▶ _Records from a dataset_
+ + + + +

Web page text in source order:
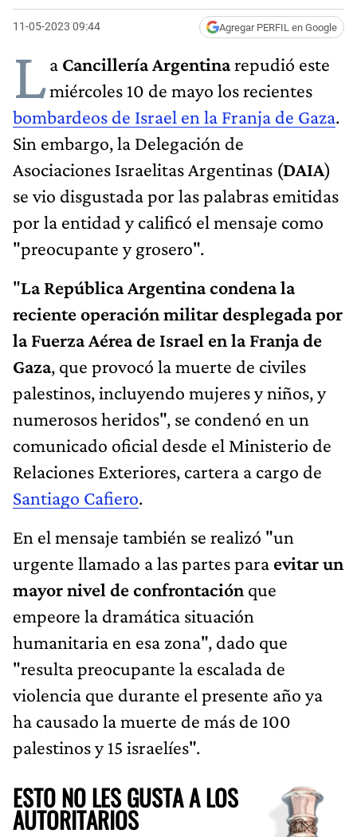
11-05-2023 09:44 Agregar PERFIL en Google
La Cancillería Argentinarepudió este
miércoles 10 de mayo los recientes
bombardeos de Israel en la Franja de Gaza.
Sin embargo, la Delegación de
Asociaciones Israelitas Argentinas (DAIA)
se vio disgustada por las palabras emitidas
por la entidad y calificó el mensaje como
"preocupante y grosero".
"La República Argentina condena la
reciente operación militar desplegada por
la Fuerza Aérea de Israel en la Franja de
Gaza, que provocó la muerte de civiles
palestinos, incluyendo mujeres y niños, y
numerosos heridos", se condenó en un
comunicado oficial desde el Ministerio de
Relaciones Exteriores, cartera a cargo de
Santiago Cafiero.
En el mensaje también se realizó "un
urgente llamado a las partes para evitar un
mayor nivel de confrontación que
empeore la dramática situación
humanitaria en esa zona", dado que
"resulta preocupante la escalada de
violencia que durante el presente año ya
ha causado la muerte de más de 100
palestinos y 15 israelíes".
ESTO NO LES GUSTA A LOS
AUTORITARIOS
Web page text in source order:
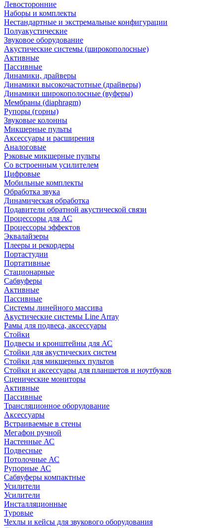
Левосторонние
Наборы и комплекты
Нестандартные и экстремальные конфигурации
Полуакустические
Звуковое оборудование
Акустические системы (широкополосные)
Активные
Пассивные
Динамики, драйверы
Динамики высокочастотные (драйверы)
Динамики широкополосные (вуферы)
Мембраны (diaphragm)
Рупоры (горны)
Звуковые колонны
Микшерные пульты
Аксессуары и расширения
Аналоговые
Рэковые микшерные пульты
Со встроенным усилителем
Цифровые
Мобильные комплекты
Обработка звука
Динамическая обработка
Подавители обратной акустической связи
Процессоры для АС
Процессоры эффектов
Эквалайзеры
Плееры и рекордеры
Портастудии
Портативные
Стационарные
Сабвуферы
Активные
Пассивные
Системы линейного массива
Акустические системы Line Array
Рамы для подвеса, аксессуары
Стойки
Подвесы и кронштейны для АС
Стойки для акустических систем
Стойки для микшерных пультов
Стойки и аксессуары для планшетов и ноутбуков
Сценические мониторы
Активные
Пассивные
Трансляционное оборудование
Аксессуары
Встраиваемые в стены
Мегафон ручной
Настенные АС
Подвесные
Потолочные АС
Рупорные АС
Сабвуферы компактные
Усилители
Усилители
Инсталляционные
Туровые
Чехлы и кейсы для звукового оборудования
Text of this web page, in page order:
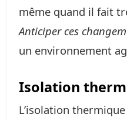
même quand il fait
Anticiper ces
un environnement
Isolation
L’isolation
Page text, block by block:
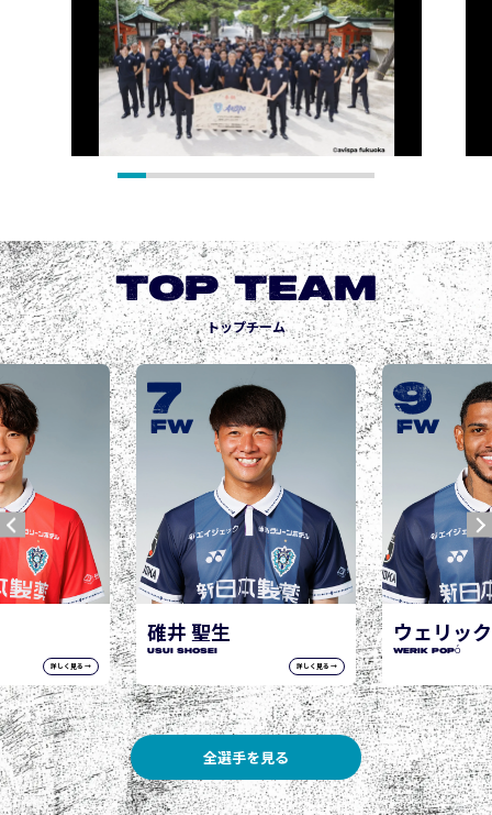
TOP TEAM
トップチーム
詳しく見る →
ウェリック ポポ
WERIK POPÓ
詳しく見る →
9
FW
城後 寿
JOGO Hisashi
10
FW
全選手を見る
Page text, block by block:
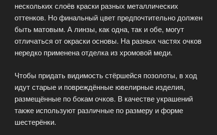
нескольких слоёв краски разных металлических
оттенков. Но финальный цвет предпочтительно должен
быть матовым. А линзы, как одна, так и обе, могут
отличаться от окраски основы. На разных частях очков
нередко применена отделка из хромовой меди.
Чтобы придать видимость стёршейся позолоты, в ход
идут старые и повреждённые ювелирные изделия,
размещённые по бокам очков. В качестве украшений
также используют различные по размеру и форме
шестерёнки.
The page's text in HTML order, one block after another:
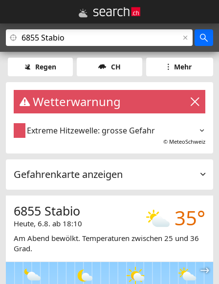
Regen CH Mehr
Wetterwarnung
Extreme Hitzewelle: grosse Gefahr
© MeteoSchweiz
Gefahrenkarte anzeigen
35°
6855 Stabio
Heute, 6.8. ab 18:10
Am Abend bewölkt. Temperaturen zwischen 25 und 36
Grad.
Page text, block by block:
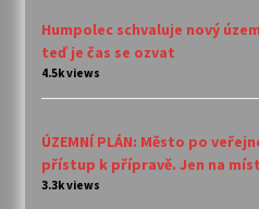
Humpolec schvaluje nový
teď je čas se ozvat
4.5k views
ÚZEMNÍ PLÁN: Město po
přístup k přípravě. Jen na
3.3k views
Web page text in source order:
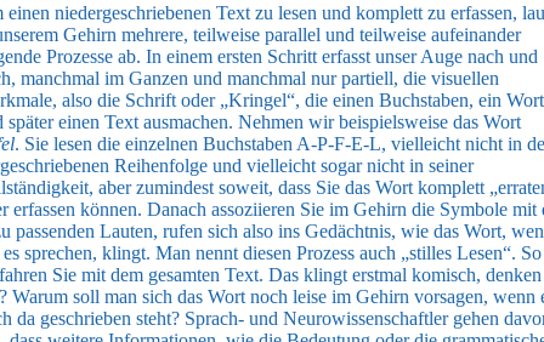
einen niedergeschriebenen Text zu lesen und komplett zu erfassen,
Gehirn mehrere, teilweise parallel und teilweise aufeinander
Prozesse ab. In einem ersten Schritt erfasst unser Auge nach und
manchmal im Ganzen und manchmal nur partiell, die visuellen
also die Schrift oder „Kringel“, die einen Buchstaben, ein Wort
später einen Text ausmachen. Nehmen wir beispielsweise das Wort
. Sie lesen die einzelnen Buchstaben A-P-F-E-L, vielleicht nicht in
Reihenfolge und vielleicht sogar nicht in seiner
aber zumindest soweit, dass Sie das Wort komplett
erfassen können. Danach assoziieren Sie im Gehirn die Symbole mit
passenden Lauten, rufen sich also ins Gedächtnis, wie das Wort,
sprechen, klingt. Man nennt diesen Prozess auch „stilles Lesen“. So
Sie mit dem gesamten Text. Das klingt erstmal komisch, denken
Warum soll man sich das Wort noch leise im Gehirn vorsagen, wenn
da geschrieben steht? Sprach- und Neurowissenschaftler gehen

+ + + + +

▶ _Exercise objective_
Each entry, start to finish, goes into your copy exactly; the pictures stay out.

▶ _Solution to this problem_
Web page text in source order:
11-05-2023 09:44 Agregar PERFIL en Google
La Cancillería Argentinarepudió este
miércoles 10 de mayo los recientes
bombardeos de Israel en la Franja de Gaza.
Sin embargo, la Delegación de
Asociaciones Israelitas Argentinas (DAIA)
se vio disgustada por las palabras emitidas
por la entidad y calificó el mensaje como
"preocupante y grosero".
"La República Argentina condena la
reciente operación militar desplegada por
la Fuerza Aérea de Israel en la Franja de
Gaza, que provocó la muerte de civiles
palestinos, incluyendo mujeres y niños, y
numerosos heridos", se condenó en un
comunicado oficial desde el Ministerio de
Relaciones Exteriores, cartera a cargo de
Santiago Cafiero.
En el mensaje también se realizó "un
urgente llamado a las partes para evitar un
mayor nivel de confrontación que
empeore la dramática situación
humanitaria en esa zona", dado que
"resulta preocupante la escalada de
violencia que durante el presente año ya
ha causado la muerte de más de 100
palestinos y 15 israelíes".
ESTO NO LES GUSTA A LOS
AUTORITARIOS
Web page text in source order:
Левосторонние
Наборы и комплекты
Нестандартные и экстремальные конфигурации
Полуакустические
Звуковое оборудование
Акустические системы (широкополосные)
Активные
Пассивные
Динамики, драйверы
Динамики высокочастотные (драйверы)
Динамики широкополосные (вуферы)
Мембраны (diaphragm)
Рупоры (горны)
Звуковые колонны
Микшерные пульты
Аксессуары и расширения
Аналоговые
Рэковые микшерные пульты
Со встроенным усилителем
Цифровые
Мобильные комплекты
Обработка звука
Динамическая обработка
Подавители обратной акустической связи
Процессоры для АС
Процессоры эффектов
Эквалайзеры
Плееры и рекордеры
Портастудии
Портативные
Стационарные
Сабвуферы
Активные
Пассивные
Системы линейного массива
Акустические системы Line Array
Рамы для подвеса, аксессуары
Стойки
Подвесы и кронштейны для АС
Стойки для акустических систем
Стойки для микшерных пультов
Стойки и аксессуары для планшетов и ноутбуков
Сценические мониторы
Активные
Пассивные
Трансляционное оборудование
Аксессуары
Встраиваемые в стены
Мегафон ручной
Настенные АС
Подвесные
Потолочные АС
Рупорные АС
Сабвуферы компактные
Усилители
Усилители
Инсталляционные
Туровые
Чехлы и кейсы для звукового оборудования
Text of this web page, in page order:
même quand il fait
Anticiper ces
un environnement
Isolation
L’isolation
Page text, block by block:
TOP TEAM
トップチーム
詳しく見る →
ウェリック ポポ
WERIK POPÓ
詳しく見る →
9
FW
城後 寿
JOGO Hisashi
10
FW
全選手を見る
Page text, block by block:
нескольких слоёв краски разных металлических
оттенков. Но финальный цвет предпочтительно должен
быть матовым. А линзы, как одна, так и обе, могут
отличаться от окраски основы. На разных частях очков
нередко применена отделка из хромовой меди.
Чтобы придать видимость стёршейся позолоты, в ход
идут старые и повреждённые ювелирные изделия,
размещённые по бокам очков. В качестве украшений
также используют различные по размеру и форме
шестерёнки.
The page's text in HTML order, one block after another:
Regen CH Mehr
Wetterwarnung
Extreme Hitzewelle: grosse Gefahr
© MeteoSchweiz
Gefahrenkarte anzeigen
35°
6855 Stabio
Heute, 6.8. ab 18:10
Am Abend bewölkt. Temperaturen zwischen 25 und 36
Grad.
Page text, block by block:
Humpolec schvaluje nový
teď je čas se ozvat
4.5k views
ÚZEMNÍ PLÁN: Město po
přístup k přípravě. Jen na
3.3k views
Web page text in source order:
einen niedergeschriebenen Text zu lesen und komplett zu erfassen,
Gehirn mehrere, teilweise parallel und teilweise aufeinander
Prozesse ab. In einem ersten Schritt erfasst unser Auge nach und
manchmal im Ganzen und manchmal nur partiell, die visuellen
also die Schrift oder „Kringel“, die einen Buchstaben, ein Wort
später einen Text ausmachen. Nehmen wir beispielsweise das Wort
. Sie lesen die einzelnen Buchstaben A-P-F-E-L, vielleicht nicht in
Reihenfolge und vielleicht sogar nicht in seiner
aber zumindest soweit, dass Sie das Wort komplett
erfassen können. Danach assoziieren Sie im Gehirn die Symbole mit
passenden Lauten, rufen sich also ins Gedächtnis, wie das Wort,
sprechen, klingt. Man nennt diesen Prozess auch „stilles Lesen“. So
Sie mit dem gesamten Text. Das klingt erstmal komisch, denken
Warum soll man sich das Wort noch leise im Gehirn vorsagen, wenn
da geschrieben steht? Sprach- und Neurowissenschaftler gehen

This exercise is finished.